Clementina: SF's First Celiac-Safe Italian Restaurant
Clementina on Clement Street is San Francisco's first fully gluten-free, celiac-safe Italian restaurant, born from a family's personal journey with celiac disease.
Families navigating celiac disease in San Francisco have always faced a particular kind of restaurant math: eat Italian, feel terrible, or skip it entirely. A new spot in the Richmond just changed that equation.
Clementina opened on Clement Street as the city’s first fully gluten-free, celiac-safe Italian restaurant. Not gluten-reduced. Not “we have a gluten-free option.” Entirely, kitchen-wide celiac safe. The restaurant sits at 343 Clement Street, in the space that previously housed Bettola, a casual concept from the same ownership group.
The team behind it: restaurateurs Gianluca Legrottaglie and Viviana Devoto, who opened Montesacro Pinseria in SoMa more than a decade ago, along with chef Giorgio Brunella. This isn’t a pivot born from market research. It’s personal. Legrottaglie and Devoto discovered their daughter had celiac disease, and the diagnosis sent them down a different culinary path. They launched a pop-up at the former Marina location of Montesacro called Alice, named after their daughter, to test a fully gluten-free Italian menu. Brunella signed on with his own stakes in the concept: he has two daughters with celiac as well. The Marina location of Montesacro has since closed, and the Clement Street space is now the full realization of what Alice started.
The menu doesn’t read like a list of substitutions. It reads like Italian food.
Tagliatelle gets made with chickpea and brown rice flours, giving it a familiar elasticity that pasta skeptics wouldn’t clock as different. It comes braised with wine and tomato calamari. A pesto lasagna arrives in careful layers with enough cheese and bechamel to feel indulgent but not heavy. Saffron risotto, dressed with bone marrow, is on the menu too. Risotto was never a gluten problem to begin with, but here it signals something: no dish was chosen because it was easy to make safe. The kitchen wanted the whole catalog.
Pizza is on the menu, and the crust gets its crispness from rice flour, a technique that’s not far from what Montesacro uses in its signature pinsas. You can order a simple Margherita, a red pie with anchovies and capers named Alice, or the Clementina pie loaded with broccolini, Calabrian chili, and pork sausage. All of them arrive with crusts that actually crunch.
Starters include butter-poached asparagus with buffalo mozzarella, vitello tonnato (thinly sliced beef with tuna sauce, a classic that often gets overlooked on American Italian menus), and baked mussels with gorgonzola. That last one sounds like a dare, but by most accounts it works. There’s also gluten-free focaccia and baguette slices from Mariposa Bakery for mopping up sauces.
The Richmond was a smart landing spot. Clement Street functions as one of the neighborhood’s main commercial arteries, dense with restaurants and foot traffic from both the Inner and Outer Richmond. It’s a family-heavy stretch, and Clementina seems built for families, specifically the ones who’ve spent years doing the mental gymnastics of figuring out which restaurants are actually safe versus which ones just claim to be.
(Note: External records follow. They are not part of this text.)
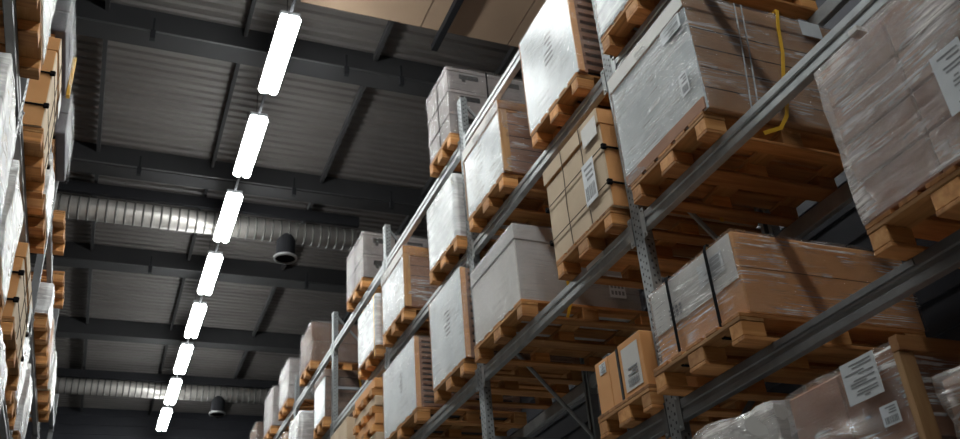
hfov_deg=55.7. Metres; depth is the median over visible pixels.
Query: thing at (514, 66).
beam
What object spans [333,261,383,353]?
beam
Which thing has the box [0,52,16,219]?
cartons
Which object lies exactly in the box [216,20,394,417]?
trim
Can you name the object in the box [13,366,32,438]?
cartons
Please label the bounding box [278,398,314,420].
wooden pallet
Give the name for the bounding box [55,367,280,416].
ventilation duct
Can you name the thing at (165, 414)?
ceiling light
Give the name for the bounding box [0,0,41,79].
wooden pallet
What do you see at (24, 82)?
frame
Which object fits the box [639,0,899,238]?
beam
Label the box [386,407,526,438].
wooden pallet
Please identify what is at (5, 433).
beam
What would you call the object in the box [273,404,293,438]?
beam
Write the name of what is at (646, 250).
frame
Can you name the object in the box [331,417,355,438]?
cartons
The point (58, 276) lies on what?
wooden pallet
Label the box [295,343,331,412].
beam
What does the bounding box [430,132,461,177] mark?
wooden pallet
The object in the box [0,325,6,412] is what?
cartons
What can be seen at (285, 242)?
air diffuser
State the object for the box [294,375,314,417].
frame
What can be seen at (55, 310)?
frame
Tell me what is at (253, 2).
beam
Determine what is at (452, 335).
tray stack
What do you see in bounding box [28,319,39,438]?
beam
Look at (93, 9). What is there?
beam
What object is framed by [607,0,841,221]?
box
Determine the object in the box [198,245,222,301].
ceiling light
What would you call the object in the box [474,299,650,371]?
wooden pallet
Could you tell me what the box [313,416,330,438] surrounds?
wooden pallet
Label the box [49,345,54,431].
beam
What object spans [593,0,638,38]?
box
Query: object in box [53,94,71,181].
cartons
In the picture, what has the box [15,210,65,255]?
wooden pallet
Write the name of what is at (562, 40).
tray stack
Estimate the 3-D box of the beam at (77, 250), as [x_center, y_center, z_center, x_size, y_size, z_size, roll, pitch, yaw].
[-5.815,0.803,16.628,9.600,0.350,0.300,8,-32,-21]
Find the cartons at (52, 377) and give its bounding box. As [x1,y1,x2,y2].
[37,350,56,412]
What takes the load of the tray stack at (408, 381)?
on the wooden pallet at (469, 421)
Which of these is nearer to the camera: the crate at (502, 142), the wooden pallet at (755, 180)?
the wooden pallet at (755, 180)
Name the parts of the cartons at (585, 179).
lid
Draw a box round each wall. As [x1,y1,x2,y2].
[25,406,264,438]
[507,0,959,438]
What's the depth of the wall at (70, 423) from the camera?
23.63 m
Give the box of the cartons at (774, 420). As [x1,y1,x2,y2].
[702,400,798,438]
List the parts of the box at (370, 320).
lid
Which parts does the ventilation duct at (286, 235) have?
support rail
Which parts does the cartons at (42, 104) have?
lid
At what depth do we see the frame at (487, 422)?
8.06 m
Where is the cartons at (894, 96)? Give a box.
[819,0,959,221]
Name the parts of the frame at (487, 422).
post, post
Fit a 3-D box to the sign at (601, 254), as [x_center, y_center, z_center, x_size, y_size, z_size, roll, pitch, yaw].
[0.781,0.280,6.175,0.005,0.030,0.240,8,-32,-21]
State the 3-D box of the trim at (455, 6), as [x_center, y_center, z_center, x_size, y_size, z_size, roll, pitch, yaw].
[-0.205,-2.746,10.980,0.080,0.095,2.130,8,-32,-21]
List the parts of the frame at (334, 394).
post
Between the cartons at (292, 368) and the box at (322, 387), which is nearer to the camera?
the box at (322, 387)
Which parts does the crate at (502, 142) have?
lid, lid, wooden frame
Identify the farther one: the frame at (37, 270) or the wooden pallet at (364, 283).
the wooden pallet at (364, 283)
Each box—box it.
[314,369,383,428]
[358,294,410,368]
[427,173,508,269]
[470,223,641,344]
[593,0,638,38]
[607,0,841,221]
[649,231,924,366]
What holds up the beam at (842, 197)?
attached to the frame
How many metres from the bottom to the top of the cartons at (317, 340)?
0.690 m
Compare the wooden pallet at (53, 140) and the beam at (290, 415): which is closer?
the wooden pallet at (53, 140)
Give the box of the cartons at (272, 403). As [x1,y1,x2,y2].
[264,387,293,435]
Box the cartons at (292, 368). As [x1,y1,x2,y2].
[279,359,314,410]
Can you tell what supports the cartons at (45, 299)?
on the wooden pallet at (40, 324)
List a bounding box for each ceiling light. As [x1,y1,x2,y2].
[156,403,171,432]
[164,347,181,406]
[174,310,192,377]
[185,293,206,342]
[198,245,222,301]
[214,154,242,251]
[233,77,267,190]
[258,0,300,113]
[290,0,295,12]
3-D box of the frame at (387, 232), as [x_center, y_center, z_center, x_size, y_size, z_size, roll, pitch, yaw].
[-0.419,3.316,9.848,1.180,7.320,0.112,8,-32,-21]
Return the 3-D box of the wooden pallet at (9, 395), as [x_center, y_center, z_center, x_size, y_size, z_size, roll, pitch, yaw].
[-4.681,1.595,7.829,1.200,0.144,0.800,8,-32,-21]
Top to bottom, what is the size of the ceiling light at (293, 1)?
0.978 m
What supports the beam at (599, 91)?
attached to the frame at (487, 422)
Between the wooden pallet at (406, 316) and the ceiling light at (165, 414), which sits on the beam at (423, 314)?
the wooden pallet at (406, 316)
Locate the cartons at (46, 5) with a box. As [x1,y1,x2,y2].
[0,0,56,56]
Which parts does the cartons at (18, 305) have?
lid
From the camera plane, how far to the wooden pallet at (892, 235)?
3.62 m
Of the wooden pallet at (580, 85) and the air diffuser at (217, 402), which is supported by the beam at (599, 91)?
the wooden pallet at (580, 85)
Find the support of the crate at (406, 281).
on the wooden pallet at (406, 316)
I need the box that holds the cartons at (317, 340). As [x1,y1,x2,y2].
[301,322,358,374]
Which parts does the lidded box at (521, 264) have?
lid
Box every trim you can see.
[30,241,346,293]
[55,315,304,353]
[65,377,263,388]
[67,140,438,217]
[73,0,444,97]
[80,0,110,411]
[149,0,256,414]
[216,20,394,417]
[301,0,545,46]
[340,46,517,324]
[431,0,463,50]
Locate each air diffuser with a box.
[209,396,225,416]
[273,233,296,263]
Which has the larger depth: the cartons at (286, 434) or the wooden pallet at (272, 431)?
the wooden pallet at (272, 431)
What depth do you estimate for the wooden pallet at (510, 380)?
8.42 m
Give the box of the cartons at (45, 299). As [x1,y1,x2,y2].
[31,282,54,343]
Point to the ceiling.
(156, 100)
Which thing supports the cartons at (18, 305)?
on the wooden pallet at (7, 324)
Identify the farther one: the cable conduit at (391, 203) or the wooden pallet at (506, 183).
the cable conduit at (391, 203)
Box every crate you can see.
[381,245,446,336]
[462,100,545,219]
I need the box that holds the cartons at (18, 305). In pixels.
[2,242,32,366]
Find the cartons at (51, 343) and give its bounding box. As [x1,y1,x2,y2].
[47,322,54,368]
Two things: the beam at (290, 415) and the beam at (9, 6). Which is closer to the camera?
the beam at (9, 6)
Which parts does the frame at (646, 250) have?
post, post
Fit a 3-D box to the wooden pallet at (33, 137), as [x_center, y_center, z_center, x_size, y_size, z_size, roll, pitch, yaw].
[-3.913,-0.489,6.773,1.200,0.144,0.800,8,-32,-21]
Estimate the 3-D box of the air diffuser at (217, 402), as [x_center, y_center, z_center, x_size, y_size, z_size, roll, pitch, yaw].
[-6.211,4.427,21.537,0.390,0.415,0.390,8,-32,-21]
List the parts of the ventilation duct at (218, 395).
support rail
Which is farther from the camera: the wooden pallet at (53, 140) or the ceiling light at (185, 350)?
the ceiling light at (185, 350)
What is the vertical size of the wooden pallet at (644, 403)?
0.144 m
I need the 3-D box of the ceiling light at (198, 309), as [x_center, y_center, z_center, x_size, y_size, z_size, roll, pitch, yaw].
[-5.483,1.685,17.498,0.236,0.978,1.977,8,-32,-21]
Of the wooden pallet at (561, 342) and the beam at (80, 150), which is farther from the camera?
the beam at (80, 150)
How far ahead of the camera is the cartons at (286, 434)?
15.44 m
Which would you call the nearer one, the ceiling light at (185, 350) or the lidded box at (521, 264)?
the lidded box at (521, 264)
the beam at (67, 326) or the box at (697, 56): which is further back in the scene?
the beam at (67, 326)
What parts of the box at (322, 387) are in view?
lid
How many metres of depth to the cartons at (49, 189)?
7.75 m
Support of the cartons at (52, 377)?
on the wooden pallet at (43, 397)
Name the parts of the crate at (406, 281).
lid, lid, wooden frame
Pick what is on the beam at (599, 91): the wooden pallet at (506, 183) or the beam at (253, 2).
the wooden pallet at (506, 183)
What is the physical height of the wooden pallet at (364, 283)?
0.144 m
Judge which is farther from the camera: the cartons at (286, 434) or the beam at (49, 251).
the cartons at (286, 434)
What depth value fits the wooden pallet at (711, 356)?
4.76 m
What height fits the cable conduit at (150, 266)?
0.330 m
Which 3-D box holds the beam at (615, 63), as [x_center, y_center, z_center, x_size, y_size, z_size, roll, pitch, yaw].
[1.416,-1.652,5.266,0.072,0.200,2.586,8,-32,-21]
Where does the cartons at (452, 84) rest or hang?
on the wooden pallet at (450, 144)
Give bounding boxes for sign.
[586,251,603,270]
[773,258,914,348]
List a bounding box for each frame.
[1,77,28,202]
[10,181,58,437]
[28,394,58,438]
[31,308,58,438]
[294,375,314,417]
[331,311,360,435]
[383,224,398,369]
[457,97,600,438]
[591,0,807,438]
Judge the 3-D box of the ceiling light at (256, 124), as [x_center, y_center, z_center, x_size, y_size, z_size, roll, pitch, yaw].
[-3.271,-1.201,12.812,0.236,0.978,1.977,8,-32,-21]
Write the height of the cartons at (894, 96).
0.825 m
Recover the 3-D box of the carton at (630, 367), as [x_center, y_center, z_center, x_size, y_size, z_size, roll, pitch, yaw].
[1.194,0.990,5.696,0.746,0.345,0.570,8,-32,-21]
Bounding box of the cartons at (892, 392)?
[789,334,959,438]
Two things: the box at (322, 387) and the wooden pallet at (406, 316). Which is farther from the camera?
the box at (322, 387)
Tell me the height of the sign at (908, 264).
0.030 m
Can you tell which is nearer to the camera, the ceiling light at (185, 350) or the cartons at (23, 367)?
the cartons at (23, 367)
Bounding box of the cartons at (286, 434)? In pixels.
[281,431,288,438]
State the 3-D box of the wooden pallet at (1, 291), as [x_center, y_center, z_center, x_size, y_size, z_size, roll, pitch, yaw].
[-3.787,0.411,5.904,1.200,0.144,0.800,8,-32,-21]
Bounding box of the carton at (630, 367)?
[595,330,713,413]
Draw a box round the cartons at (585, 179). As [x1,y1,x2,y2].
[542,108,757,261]
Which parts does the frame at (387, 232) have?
post
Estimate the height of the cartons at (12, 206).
0.752 m
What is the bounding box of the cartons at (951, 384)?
[937,367,959,431]
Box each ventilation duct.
[54,179,409,263]
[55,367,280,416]
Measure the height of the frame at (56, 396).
7.320 m
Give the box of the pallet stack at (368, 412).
[353,377,383,438]
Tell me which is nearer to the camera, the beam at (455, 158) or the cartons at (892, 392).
the cartons at (892, 392)
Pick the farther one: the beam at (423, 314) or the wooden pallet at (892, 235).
the beam at (423, 314)
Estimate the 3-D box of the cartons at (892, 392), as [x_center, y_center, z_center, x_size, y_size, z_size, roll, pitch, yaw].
[2.044,1.006,3.811,1.208,0.755,0.734,8,-32,-21]
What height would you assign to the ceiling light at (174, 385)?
0.978 m
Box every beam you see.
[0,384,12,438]
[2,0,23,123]
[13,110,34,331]
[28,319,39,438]
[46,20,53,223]
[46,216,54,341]
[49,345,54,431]
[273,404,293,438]
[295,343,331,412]
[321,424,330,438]
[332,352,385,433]
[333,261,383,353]
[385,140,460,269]
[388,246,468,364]
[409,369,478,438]
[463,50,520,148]
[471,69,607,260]
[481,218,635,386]
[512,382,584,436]
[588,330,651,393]
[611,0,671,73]
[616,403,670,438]
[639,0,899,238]
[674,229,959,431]
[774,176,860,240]
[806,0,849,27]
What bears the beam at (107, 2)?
attached to the wall at (70, 423)
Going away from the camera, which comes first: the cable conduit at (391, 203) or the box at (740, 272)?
the box at (740, 272)
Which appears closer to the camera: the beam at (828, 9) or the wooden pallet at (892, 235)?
the wooden pallet at (892, 235)
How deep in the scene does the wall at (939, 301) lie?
7.45 m
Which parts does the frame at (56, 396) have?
post
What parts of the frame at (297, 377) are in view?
post
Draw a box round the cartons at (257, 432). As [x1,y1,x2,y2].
[250,422,264,438]
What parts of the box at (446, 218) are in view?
lid
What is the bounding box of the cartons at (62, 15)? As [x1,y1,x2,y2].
[50,0,76,97]
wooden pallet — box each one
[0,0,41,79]
[0,273,3,323]
[0,316,19,390]
[0,433,18,438]
[5,390,16,429]
[15,194,45,253]
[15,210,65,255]
[23,126,44,198]
[27,353,48,388]
[28,391,49,421]
[31,270,64,308]
[33,314,48,355]
[52,139,55,178]
[263,426,290,438]
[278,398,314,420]
[299,360,372,386]
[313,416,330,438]
[347,277,380,312]
[358,345,403,379]
[383,307,430,347]
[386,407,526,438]
[429,235,497,285]
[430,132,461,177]
[434,358,582,409]
[469,172,551,235]
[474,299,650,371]
[531,72,610,149]
[556,207,761,288]
[598,384,763,438]
[601,0,817,56]
[630,111,852,226]
[653,312,925,402]
[865,165,959,268]
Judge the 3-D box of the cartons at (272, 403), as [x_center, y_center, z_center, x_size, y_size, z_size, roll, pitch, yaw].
[-3.510,3.741,17.565,1.218,0.791,0.918,8,-32,-21]
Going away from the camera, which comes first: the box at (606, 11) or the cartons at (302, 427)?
the box at (606, 11)
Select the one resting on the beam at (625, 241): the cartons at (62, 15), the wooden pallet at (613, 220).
the wooden pallet at (613, 220)
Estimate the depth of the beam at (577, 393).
8.85 m
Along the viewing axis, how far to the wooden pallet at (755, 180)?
5.49 m
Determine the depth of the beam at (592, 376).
8.15 m
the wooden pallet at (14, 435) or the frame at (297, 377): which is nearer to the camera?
the wooden pallet at (14, 435)
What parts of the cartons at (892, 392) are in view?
wooden rail
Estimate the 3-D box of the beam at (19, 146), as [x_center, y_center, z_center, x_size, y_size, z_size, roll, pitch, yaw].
[-3.834,0.171,7.647,0.072,0.200,3.496,8,-32,-21]
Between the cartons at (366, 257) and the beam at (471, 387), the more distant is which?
the cartons at (366, 257)
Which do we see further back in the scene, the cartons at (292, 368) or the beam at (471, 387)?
the cartons at (292, 368)
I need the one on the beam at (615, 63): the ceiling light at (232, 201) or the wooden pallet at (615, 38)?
the wooden pallet at (615, 38)
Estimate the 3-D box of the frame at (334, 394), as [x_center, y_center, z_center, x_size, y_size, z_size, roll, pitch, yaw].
[-1.409,4.627,11.978,1.180,7.320,0.112,8,-32,-21]
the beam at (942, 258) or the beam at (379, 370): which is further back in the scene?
the beam at (379, 370)
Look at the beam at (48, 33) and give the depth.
8.67 m
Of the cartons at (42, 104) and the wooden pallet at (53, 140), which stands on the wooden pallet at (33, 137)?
the cartons at (42, 104)
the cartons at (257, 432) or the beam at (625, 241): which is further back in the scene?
the cartons at (257, 432)
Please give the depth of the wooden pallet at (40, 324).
9.59 m
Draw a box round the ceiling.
[30,0,522,415]
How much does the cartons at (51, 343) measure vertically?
0.430 m
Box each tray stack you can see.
[383,336,520,438]
[429,267,579,389]
[519,0,610,135]
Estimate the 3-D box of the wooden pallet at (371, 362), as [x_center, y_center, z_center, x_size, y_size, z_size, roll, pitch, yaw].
[-0.815,1.809,11.235,1.200,0.144,0.800,8,-32,-21]
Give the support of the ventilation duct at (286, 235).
attached to the wall
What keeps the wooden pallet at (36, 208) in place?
on the beam
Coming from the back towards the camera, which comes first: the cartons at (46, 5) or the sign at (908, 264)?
the cartons at (46, 5)
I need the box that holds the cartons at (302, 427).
[288,410,314,438]
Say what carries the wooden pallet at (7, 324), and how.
on the beam at (5, 433)
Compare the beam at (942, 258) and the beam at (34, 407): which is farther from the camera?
the beam at (34, 407)
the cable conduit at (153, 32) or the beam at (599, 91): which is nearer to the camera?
the beam at (599, 91)
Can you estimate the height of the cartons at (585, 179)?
0.785 m
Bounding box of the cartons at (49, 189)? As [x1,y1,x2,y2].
[43,155,54,237]
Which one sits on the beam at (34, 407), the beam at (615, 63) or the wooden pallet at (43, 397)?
the wooden pallet at (43, 397)
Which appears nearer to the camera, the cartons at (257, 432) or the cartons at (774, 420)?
the cartons at (774, 420)
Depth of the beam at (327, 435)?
12.92 m
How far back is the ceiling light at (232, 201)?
13.79 m
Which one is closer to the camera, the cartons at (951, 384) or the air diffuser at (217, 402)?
the cartons at (951, 384)
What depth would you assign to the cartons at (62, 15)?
7.76 m
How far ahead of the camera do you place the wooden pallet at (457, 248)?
8.81 m
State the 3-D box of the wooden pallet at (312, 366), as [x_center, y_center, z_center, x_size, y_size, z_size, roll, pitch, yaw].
[-2.237,2.526,14.704,1.200,0.144,0.800,8,-32,-21]
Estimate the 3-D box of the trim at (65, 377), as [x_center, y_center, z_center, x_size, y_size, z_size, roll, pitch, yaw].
[-8.205,3.970,21.776,9.600,0.350,0.300,8,-32,-21]
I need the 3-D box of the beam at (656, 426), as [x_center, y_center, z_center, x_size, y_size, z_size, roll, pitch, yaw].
[0.609,1.768,6.183,0.072,0.200,2.586,8,-32,-21]
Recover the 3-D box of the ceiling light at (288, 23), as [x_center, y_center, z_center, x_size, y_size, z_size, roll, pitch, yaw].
[-2.534,-2.163,11.250,0.236,0.978,1.977,8,-32,-21]
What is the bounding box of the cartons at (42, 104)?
[22,36,61,174]
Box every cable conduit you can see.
[30,254,346,288]
[69,156,419,209]
[74,15,435,86]
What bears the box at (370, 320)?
on the wooden pallet at (371, 362)
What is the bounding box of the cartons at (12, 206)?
[0,159,23,305]
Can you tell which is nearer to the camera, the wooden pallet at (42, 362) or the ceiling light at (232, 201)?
the wooden pallet at (42, 362)
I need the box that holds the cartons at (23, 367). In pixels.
[14,325,29,416]
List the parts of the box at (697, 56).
lid, board, lid
That distinction matters enormously to people with celiac, a condition where even trace cross-contamination can cause serious harm. A restaurant that’s merely “gluten-friendly” isn’t the same thing. Clementina is engineered around total elimination, not accommodation.
As SFist first reported on the opening, the concept grew directly out of the Alice pop-up, turning what started as a personal project into a permanent dining room.
Clementina is open for lunch Friday through Sunday from 11:30 a.m. to 2:30 p.m. Dinner runs Wednesday through Sunday, 5 p.m. to 9 p.m., and until 10 p.m. on Fridays and Saturdays. Reservations are available through OpenTable.